Yu Theodore, Park Jongkil, Joshi Siddharth, Maier Christoph, Cauwenberghs Gert
Silicon Valley Labs of Texas Instruments, Santa Clara, CA 95051, USA.
Annu Int Conf IEEE Eng Med Biol Soc. 2012;2012:775-8. doi: 10.1109/EMBC.2012.6346046.

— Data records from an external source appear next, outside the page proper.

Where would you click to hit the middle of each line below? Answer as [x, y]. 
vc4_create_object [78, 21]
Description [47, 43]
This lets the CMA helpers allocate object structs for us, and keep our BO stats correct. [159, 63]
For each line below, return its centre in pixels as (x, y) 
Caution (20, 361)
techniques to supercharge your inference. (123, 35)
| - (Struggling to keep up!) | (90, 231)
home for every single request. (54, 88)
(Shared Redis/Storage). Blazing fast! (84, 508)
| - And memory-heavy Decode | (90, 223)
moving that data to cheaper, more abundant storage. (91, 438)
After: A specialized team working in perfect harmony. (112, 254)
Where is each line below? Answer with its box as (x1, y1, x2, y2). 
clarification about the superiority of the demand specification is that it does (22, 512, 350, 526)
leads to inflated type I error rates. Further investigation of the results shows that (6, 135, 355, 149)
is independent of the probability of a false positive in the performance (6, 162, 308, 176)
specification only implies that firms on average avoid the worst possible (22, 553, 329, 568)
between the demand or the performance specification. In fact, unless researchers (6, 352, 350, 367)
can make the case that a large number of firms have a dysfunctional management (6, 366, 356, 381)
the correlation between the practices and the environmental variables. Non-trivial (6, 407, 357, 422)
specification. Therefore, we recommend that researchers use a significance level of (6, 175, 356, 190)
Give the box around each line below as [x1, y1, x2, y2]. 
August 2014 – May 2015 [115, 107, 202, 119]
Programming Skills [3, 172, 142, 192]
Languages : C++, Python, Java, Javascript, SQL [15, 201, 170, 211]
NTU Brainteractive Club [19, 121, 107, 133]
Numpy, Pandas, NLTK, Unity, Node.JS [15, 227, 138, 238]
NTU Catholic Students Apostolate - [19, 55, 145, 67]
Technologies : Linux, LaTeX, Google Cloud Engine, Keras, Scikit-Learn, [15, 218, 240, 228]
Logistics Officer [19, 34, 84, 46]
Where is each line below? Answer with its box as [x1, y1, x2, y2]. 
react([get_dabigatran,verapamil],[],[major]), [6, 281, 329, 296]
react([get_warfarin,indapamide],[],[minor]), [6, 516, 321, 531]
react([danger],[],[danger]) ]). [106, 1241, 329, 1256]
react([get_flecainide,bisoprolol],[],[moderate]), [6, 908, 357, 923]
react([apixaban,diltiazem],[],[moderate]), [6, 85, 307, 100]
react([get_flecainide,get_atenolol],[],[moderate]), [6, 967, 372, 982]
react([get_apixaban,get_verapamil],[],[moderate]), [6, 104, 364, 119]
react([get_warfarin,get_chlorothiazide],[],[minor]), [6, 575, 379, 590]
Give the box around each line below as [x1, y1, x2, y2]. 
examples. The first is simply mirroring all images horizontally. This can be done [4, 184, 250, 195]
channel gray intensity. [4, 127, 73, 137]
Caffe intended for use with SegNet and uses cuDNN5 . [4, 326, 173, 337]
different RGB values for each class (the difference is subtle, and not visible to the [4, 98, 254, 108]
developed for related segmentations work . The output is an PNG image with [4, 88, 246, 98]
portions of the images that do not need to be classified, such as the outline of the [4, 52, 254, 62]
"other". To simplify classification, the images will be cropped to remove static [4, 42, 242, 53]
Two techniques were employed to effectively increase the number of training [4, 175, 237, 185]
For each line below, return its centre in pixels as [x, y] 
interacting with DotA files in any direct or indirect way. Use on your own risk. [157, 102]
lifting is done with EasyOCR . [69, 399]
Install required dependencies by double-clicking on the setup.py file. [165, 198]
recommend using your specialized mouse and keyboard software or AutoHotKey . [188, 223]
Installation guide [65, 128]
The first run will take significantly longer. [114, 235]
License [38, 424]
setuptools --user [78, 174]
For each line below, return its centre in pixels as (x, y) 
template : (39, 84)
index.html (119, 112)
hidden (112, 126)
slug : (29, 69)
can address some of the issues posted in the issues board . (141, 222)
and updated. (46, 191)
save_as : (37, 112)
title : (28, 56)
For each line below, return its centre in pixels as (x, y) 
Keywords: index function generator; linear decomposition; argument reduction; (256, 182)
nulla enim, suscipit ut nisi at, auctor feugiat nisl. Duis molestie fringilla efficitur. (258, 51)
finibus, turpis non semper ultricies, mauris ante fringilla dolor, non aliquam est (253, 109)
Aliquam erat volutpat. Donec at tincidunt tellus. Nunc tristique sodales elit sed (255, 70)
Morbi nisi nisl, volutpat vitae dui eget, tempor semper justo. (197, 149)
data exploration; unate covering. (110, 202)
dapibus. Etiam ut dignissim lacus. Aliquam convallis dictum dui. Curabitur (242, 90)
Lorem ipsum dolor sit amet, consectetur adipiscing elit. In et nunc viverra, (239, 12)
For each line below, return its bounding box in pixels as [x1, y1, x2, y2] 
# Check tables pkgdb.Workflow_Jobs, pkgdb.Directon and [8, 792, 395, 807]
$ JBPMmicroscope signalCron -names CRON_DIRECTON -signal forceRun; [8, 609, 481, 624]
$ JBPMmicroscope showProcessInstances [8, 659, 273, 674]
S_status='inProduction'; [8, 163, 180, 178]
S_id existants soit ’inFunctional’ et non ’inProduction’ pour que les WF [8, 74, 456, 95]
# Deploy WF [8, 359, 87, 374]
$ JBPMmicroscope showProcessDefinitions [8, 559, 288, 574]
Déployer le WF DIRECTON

Synchrony and temporal coding in the central nervous system, as the source of local field potentials and complex neural dynamics, arises from precise timing relationships between spike action population events across neuronal assemblies. Recently it has been shown that coincidence detection based on spike event timing also presents a robust neural code invariant to additive incoherent noise from desynchronized and unrelated inputs. We present spike-based coincidence detection using integrate-and-fire neural membrane dynamics along with pooled conductance-based synaptic dynamics in a hierarchical address-event architecture. Within this architecture, we encode each synaptic event with parameters that govern synaptic connectivity, synaptic strength, and axonal delay with additional global configurable parameters that govern neural and synaptic temporal dynamics. Spike-based coincidence detection is observed and analyzed in measurements on a log-domain analog VLSI implementation of the integrate-and-fire neuron and conductance-based synapse dynamics.
作为局部场电位和复杂神经动力学的来源,中枢神经系统中的同步性和时间编码源自神经元集合中尖峰动作群体事件之间精确的时间关系。最近的研究表明,基于尖峰事件时间的重合检测也呈现出一种强大的神经编码,对来自去同步化和不相关输入的加性非相干噪声具有不变性。我们在分层地址事件架构中,利用积分发放神经膜动力学以及基于池化电导的突触动力学,提出了基于尖峰的重合检测方法。在这个架构中,我们用控制突触连接性、突触强度和轴突延迟的参数,以及控制神经和突触时间动力学的额外全局可配置参数,对每个突触事件进行编码。基于尖峰的重合检测在积分发放神经元和基于电导的突触动力学的对数域模拟VLSI实现的测量中得到观察和分析。